====== Data to process ======

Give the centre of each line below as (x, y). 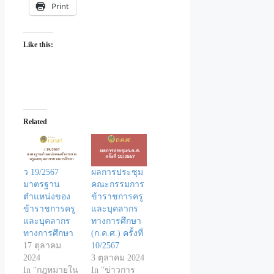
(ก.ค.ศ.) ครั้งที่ (117, 233)
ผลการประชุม (117, 172)
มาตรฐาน (42, 184)
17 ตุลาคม (42, 245)
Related (35, 122)
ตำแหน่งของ (47, 196)
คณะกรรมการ (118, 184)
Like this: (38, 45)

======

== Brief ==
Each record should appear again exactly as it stands, with no picture included.

== The answer ==
Give the centre of each line below as (x, y). 
(ก.ค.ศ.) ครั้งที่ (117, 233)
ผลการประชุม (117, 172)
มาตรฐาน (42, 184)
17 ตุลาคม (42, 245)
Related (35, 122)
ตำแหน่งของ (47, 196)
คณะกรรมการ (118, 184)
Like this: (38, 45)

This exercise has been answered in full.